Items listed in a dataset:
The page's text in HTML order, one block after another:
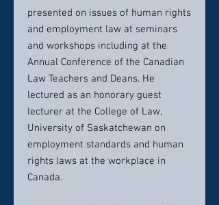
presented on issues of human rights
and employment law at seminars
and workshops including at the
Annual Conference of the Canadian
Law Teachers and Deans. He
lectured as an honorary guest
lecturer at the College of Law,
University of Saskatchewan on
employment standards and human
rights laws at the workplace in
Canada.

## [Exercise brief]
What you return should be the entries from above, unchanged and without their images.

## [Response for this exercise]
The page's text in HTML order, one block after another:
presented on issues of human rights
and employment law at seminars
and workshops including at the
Annual Conference of the Canadian
Law Teachers and Deans. He
lectured as an honorary guest
lecturer at the College of Law,
University of Saskatchewan on
employment standards and human
rights laws at the workplace in
Canada.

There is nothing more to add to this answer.